Trump is overselling what he got out of his China trade war timeout.

President Donald Trump’s victory lap on a temporary detente in the trade war with China might be a little premature — and misleading.

In a series of tweets over the weekend, the president celebrated the modest compromise on trade he reached with Chinese President Xi Jinping in Buenos Aires on Saturday in which Trump agreed to temporarily hold off on increasing tariffs on $200 billion of Chinese goods in exchange for China purchasing a still-to-be-defined amount of American-made products.

Trump declared that China had agreed to reduce and remove tariffs on cars coming into China from the US, and he wrote that China intends to “start purchasing agricultural product immediately” from the US.

“Relations with China have taken a BIG leap forward!” he tweeted.

It’s not clear, however, how much Trump’s declarations line up with reality.

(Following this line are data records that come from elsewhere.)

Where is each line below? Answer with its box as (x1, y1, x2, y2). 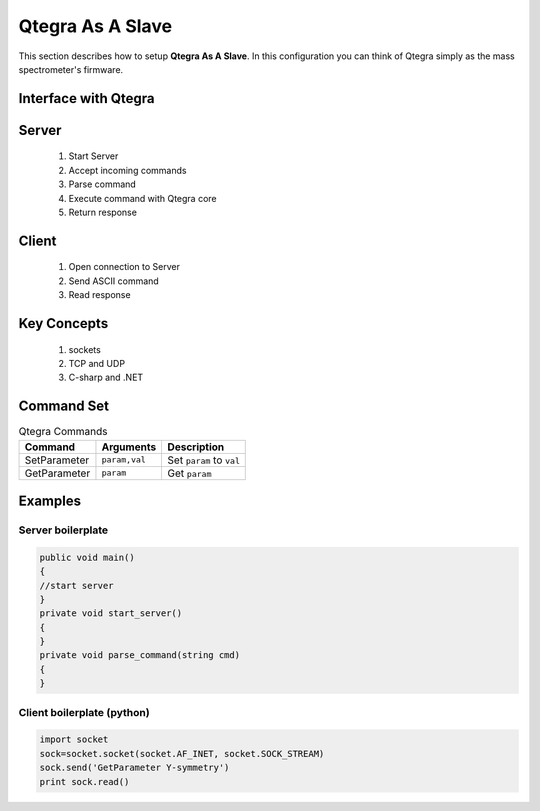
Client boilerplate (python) (18, 705, 150, 719)
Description (167, 440, 225, 454)
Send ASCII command (68, 275, 159, 287)
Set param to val (167, 453, 240, 467)
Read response (68, 289, 131, 301)
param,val (101, 455, 147, 465)
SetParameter (24, 453, 90, 467)
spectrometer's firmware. (18, 63, 124, 75)

White House aides and China have told different stories than the one Trump is offering on what exactly was agreed to, and what’s going to happen and when.

“It doesn’t seem like anything was actually agreed to at the dinner and White House officials are contorting themselves into pretzels to reconcile Trump’s tweets (which seem if not completely fabricated then grossly exaggerated) with reality,” one JPMorgan analyst wrote in a note to clients reported by CNBC’s Carl Quintanilla.

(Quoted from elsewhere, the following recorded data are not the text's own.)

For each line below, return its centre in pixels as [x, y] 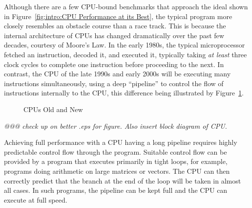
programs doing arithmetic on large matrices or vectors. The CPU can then [117, 171]
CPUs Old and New [53, 109]
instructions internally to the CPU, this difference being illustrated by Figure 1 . [124, 93]
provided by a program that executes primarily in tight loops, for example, [116, 161]
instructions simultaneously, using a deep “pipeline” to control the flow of [114, 83]
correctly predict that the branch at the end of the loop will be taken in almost [123, 180]
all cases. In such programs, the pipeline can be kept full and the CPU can [116, 190]
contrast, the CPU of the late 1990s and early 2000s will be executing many [117, 74]
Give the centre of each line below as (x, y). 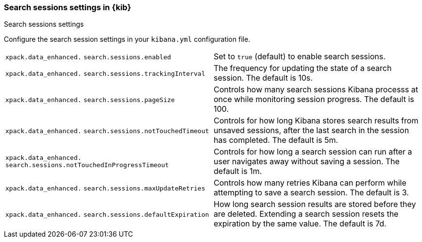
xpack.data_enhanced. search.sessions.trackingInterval (105, 74)
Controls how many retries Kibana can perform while (310, 183)
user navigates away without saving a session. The (307, 162)
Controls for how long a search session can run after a (313, 152)
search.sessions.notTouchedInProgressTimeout (87, 165)
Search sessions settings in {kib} (68, 7)
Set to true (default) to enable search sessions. (300, 57)
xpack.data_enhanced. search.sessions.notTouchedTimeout (107, 131)
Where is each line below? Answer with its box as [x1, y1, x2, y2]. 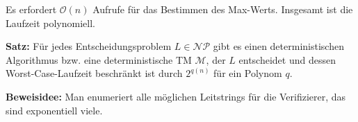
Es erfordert [6, 2, 57, 16]
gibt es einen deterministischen [213, 39, 344, 53]
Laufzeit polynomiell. [6, 15, 95, 30]
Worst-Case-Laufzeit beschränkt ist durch [6, 66, 183, 80]
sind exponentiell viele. [6, 103, 103, 117]
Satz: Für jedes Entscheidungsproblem [6, 39, 172, 53]
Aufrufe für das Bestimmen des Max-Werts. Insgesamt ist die [92, 2, 353, 16]
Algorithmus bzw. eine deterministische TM [6, 52, 192, 67]

Those 0 percent auto tariffs are a little elusive

On Saturday, Trump tweeted that China will drop its 40 percent tariff on auto imports from the US to zero. National Economic Council Director Larry Kudlow hedged on both the timeline and rates involved in a Monday call with reporters.

“That is my understanding, and I believe that commitment was made,” Kudlow said. “And this is an area … where that word ‘immediately’ comes in. Let’s get rolling, folks. Today is Monday. The dinner was Saturday.”

He was pressed on the matter later in the call, with one reporter noting that Beijing’s tariff rate for car imports from the rest of the world is 15 percent.

“We don’t yet have a specific agreement on that, but I will just tell you, as an involved participant, we expect those tariffs to go to zero,” he said.

In an appearance on Fox & Friends on Tuesday, Kudlow again was hesitant to back up Trump’s tweet, telling interviewers “it’s coming” — he thinks.

“It hasn’t been signed and sealed and delivered yet,” he said.

As the Los Angeles Times points out, Chinese officials haven’t confirmed any car tariff agreement, either.

China reduced the tariff on car imports from 25 percent to 15 percent on July 1 but then hiked the tariff on US car imports to 40 percent as retaliation for some of Trump’s trade aggressions.

As Vox’s Alex Ward points out, even if it is true that China has agreed to reduce US car import tariffs to zero — which is not at all guaranteed — it might be better for other countries, such as Japan, South Korea, and Germany, than it is for the US because of the rules of the World Trade Organization that bar countries from giving special perks to certain others:

If Beijing lowers the tariff rate on US autos to zero, it must also do that for all other countries that want to sell their vehicles in the Chinese market. That still may increase the number of American cars sold in China, but other nations will likely be the ultimate winners.

It’s not clear what’s happening on agriculture either

US farmers have already experienced a lot of collateral damage from Trump’s China trade war, and part of his post-agreement boasts have entailed promises of reprieve. But again, the details of exactly what China plans to buy and when are unclear.

On Monday, Kudlow said he couldn’t “specifically” answer a question from a reporter about how China’s agricultural product purchases would work but said that his “expectation” is that China will roll back tariffs on goods “quickly.”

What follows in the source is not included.